Obvious information such as first name, last name and e-mail address would be especially important when creating a Hornbill user account, but you may wish to bring over other information into the Hornbill instance at the point of auto-provisioning.
Hornbill User Account Properties
The Hornbill instance understands a definitive set of user account target properties. The available properties can be used as a starting point in determining what information you wish to bring into Hornbill via your IDP for auto-provisioning. For each user account property you wish to populate in Hornbill, you will need a directory attribute configured in the outgoing claim coming from your iDP. The mapping is defined in the Hornbill Single Sign On Profile The following table lists the user account properties that can be populated during auto-provisioning.
|account:name||No||The users display name/handle. If not specified then the name will be derived from account:firstName a space and the account:lastName. If these two attributes are not defined either, the name will be the same as the nameID (the users login id)|
|account:firstName||No||The users given/first name|
|account:lastName||No||The users given/last name|
|account:jobTitle||No||The users job title within the organisation|
|account:phone||No||The users phone number|
|account:email||No||The users e-mail address|
|account:mobile||No||The users mobile phone number|
|account:availabilityStatus||No||The users availability status - there is generally not a good mapping for this so you would not normally include it|
|account:availabilityMessage||No||The users availability message - there is generally not a good mapping for this so you would not normally include it|
|account:timeZone||No||The users timezone, see the list of supported times zones in Hornbill Administration|
|account:language||No||The users language, see the list of supported languages in Hornbill Administration|
|account:dateTimeFormat||No||The users dateTime format, see the API documentation for admin::userCreate for the format information|
|account:dateFormat||No||The users date format, see the API documentation for admin::userCreate for the format information|
|account:timeFormat||No||The users time format, see the API documentation for admin::userCreate for the format information|
|account:currencySymbol||No||The users default currency symbol|
|account:countryCode||No||The users country code|
Auto-provisioning User Templates
If you have chosen to use auto-provisioning, you may want to explore the creation of an auto-provisioning User Template in Hornbill. Details can be found at the following page: Auto Provisioning User Templates.

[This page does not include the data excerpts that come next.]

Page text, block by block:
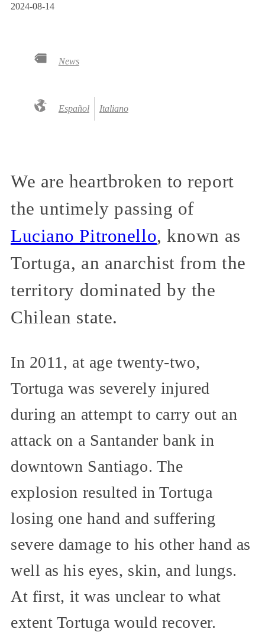
2024-08-14
News
Español Italiano
We are heartbroken to report
the untimely passing of
Luciano Pitronello, known as
Tortuga, an anarchist from the
territory dominated by the
Chilean state.
In 2011, at age twenty-two,
Tortuga was severely injured
during an attempt to carry out an
attack on a Santander bank in
downtown Santiago. The
explosion resulted in Tortuga
losing one hand and suffering
severe damage to his other hand as
well as his eyes, skin, and lungs.
At first, it was unclear to what
extent Tortuga would recover.

Hornbill Contact Record (Guest) Properties
Like Hornbill user accounts, contact records can be created through auto-provisioning. The following table lists the contact record properties that can be populated during auto-provisioning.

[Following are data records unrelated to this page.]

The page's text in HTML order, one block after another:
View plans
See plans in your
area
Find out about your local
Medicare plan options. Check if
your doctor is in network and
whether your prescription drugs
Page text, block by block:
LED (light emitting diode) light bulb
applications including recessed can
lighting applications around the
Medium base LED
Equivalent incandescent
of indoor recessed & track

|contact:firstName||No||The users given/first name|
|contact:lastName||No||The users given/last name|
|contact:jobTitle||No||The users job title within the organisation|
|contact:phone||No||The users phone number|
|contact:email||No||The users e-mail address|
|contact:company||No||The name of the company the user works at|
|contact:timeZone||No||The users timezone, see the list of supported times zones in Hornbill Administration|
|contact:language||No||The users language, see the list of supported languages in Hornbill Administration|
|contact:countryCode||No||The users country code|
Auto-provisioning Contact (Guest) Templates
If you have chosen to use auto-provisioning, you may want to explore the creation of an auto-provisioning Contact (Guest) Template in Hornbill. Details can be found at the following page: Auto Provisioning Guest Account Templates.